## Task goal
The lines you need are those holding the word "Article"; pull them from the material.

## Extracted information
_____

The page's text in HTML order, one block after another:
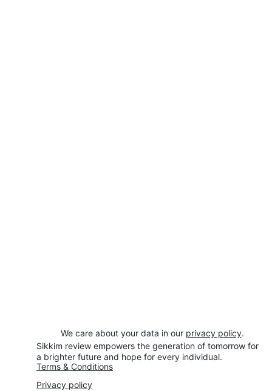
Sikkim review empowers the generation of tomorrow for
a brighter future and hope for every individual.
Terms & Conditions
Privacy policy
We care about your data in our privacy policy.
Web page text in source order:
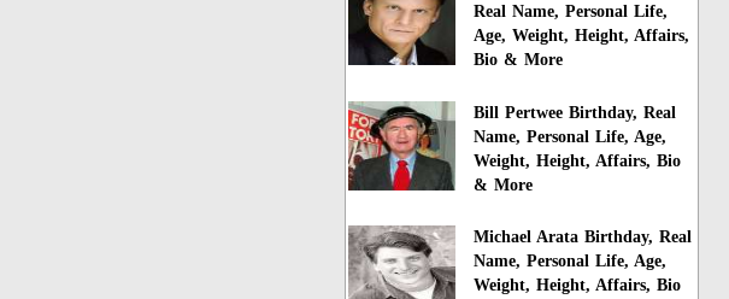
Real Name, Personal Life,
Age, Weight, Height, Affairs,
Bio & More
Bill Pertwee Birthday, Real
Name, Personal Life, Age,
Weight, Height, Affairs, Bio
& More
Michael Arata Birthday, Real
Name, Personal Life, Age,
Weight, Height, Affairs, Bio
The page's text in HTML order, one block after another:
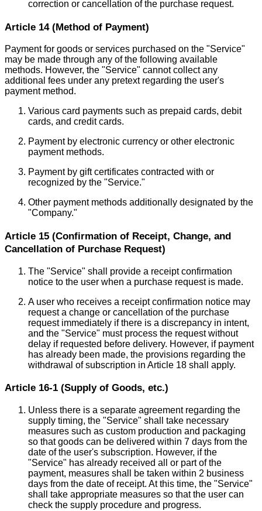
correction or cancellation of the purchase request.
Article 14 (Method of Payment)
Payment for goods or services purchased on the "Service"
may be made through any of the following available
methods. However, the "Service" cannot collect any
additional fees under any pretext regarding the user's
payment method.
Various card payments such as prepaid cards, debit
cards, and credit cards.
Payment by electronic currency or other electronic
payment methods.
Payment by gift certificates contracted with or
recognized by the "Service."
Other payment methods additionally designated by the
"Company."
Article 15 (Confirmation of Receipt, Change, and
Cancellation of Purchase Request)
The "Service" shall provide a receipt confirmation
notice to the user when a purchase request is made.
A user who receives a receipt confirmation notice may
request a change or cancellation of the purchase
request immediately if there is a discrepancy in intent,
and the "Service" must process the request without
delay if requested before delivery. However, if payment
has already been made, the provisions regarding the
withdrawal of subscription in Article 18 shall apply.
Article 16-1 (Supply of Goods, etc.)
Unless there is a separate agreement regarding the
supply timing, the "Service" shall take necessary
measures such as custom production and packaging
so that goods can be delivered within 7 days from the
date of the user's subscription. However, if the
"Service" has already received all or part of the
payment, measures shall be taken within 2 business
days from the date of receipt. At this time, the "Service"
shall take appropriate measures so that the user can
check the supply procedure and progress.
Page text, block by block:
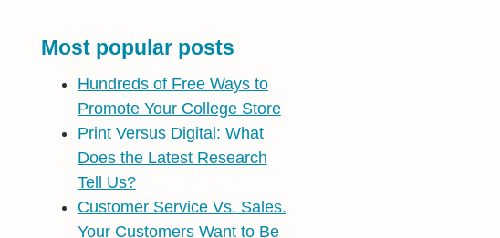
Most popular posts
Hundreds of Free Ways to
Promote Your College Store
Print Versus Digital: What
Does the Latest Research
Tell Us?
Customer Service Vs. Sales.
Your Customers Want to Be
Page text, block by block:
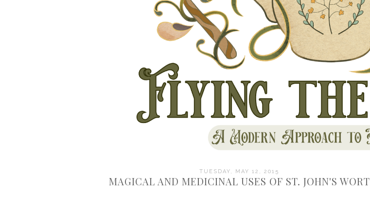
TUESDAY, MAY 12, 2015
MAGICAL AND MEDICINAL USES OF ST. JOHN'S WORT
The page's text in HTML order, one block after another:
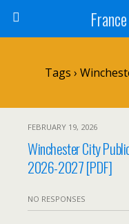
Tags ›
FEBRUARY 19, 2026
Winchester City
2026-2027 [PDF]
NO RESPONSES
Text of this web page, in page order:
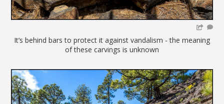
It’s behind bars to protect it against vandalism - the meaning
of these carvings is unknown
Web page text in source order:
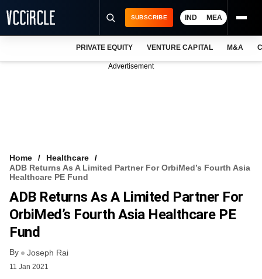
VCC INTELLIGENCE
FREE NEWSLETTER
SUBSCRIBE IND MEA
PRIVATE EQUITY VENTURE CAPITAL M&A
Advertisement
Home
Healthcare
ADB Returns As A Limited Partner For OrbiMed’s Fourth Asia
Healthcare PE Fund
ADB Returns As A Limited Partner For
OrbiMed’s Fourth Asia Healthcare PE
Fund
By Joseph Rai
11 Jan 2021
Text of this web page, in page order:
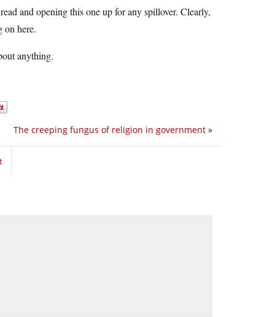
and opening this one up for any spillover. Clearly,
on here.
anything.
The creeping fungus of religion in government »
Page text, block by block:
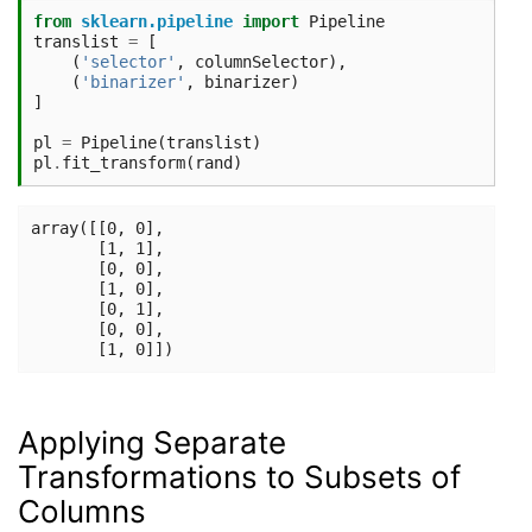
from sklearn.pipeline import Pipeline
translist =
[
( 'selector' , columnSelector),
( 'binarizer' , binarizer)
]
pl = Pipeline(translist)
pl . fit_transform( rand )
array([[0, 0],
       [1, 1],
       [0, 0],
       [1, 0],
       [0, 1],
       [0, 0],
Applying Separate
Transformations to Subsets of
Columns

_____

## Solution to the exercise
Article 14 (Method of Payment)
Article 15 (Confirmation of Receipt, Change, and
withdrawal of subscription in Article 18 shall apply.
Article 16-1 (Supply of Goods, etc.)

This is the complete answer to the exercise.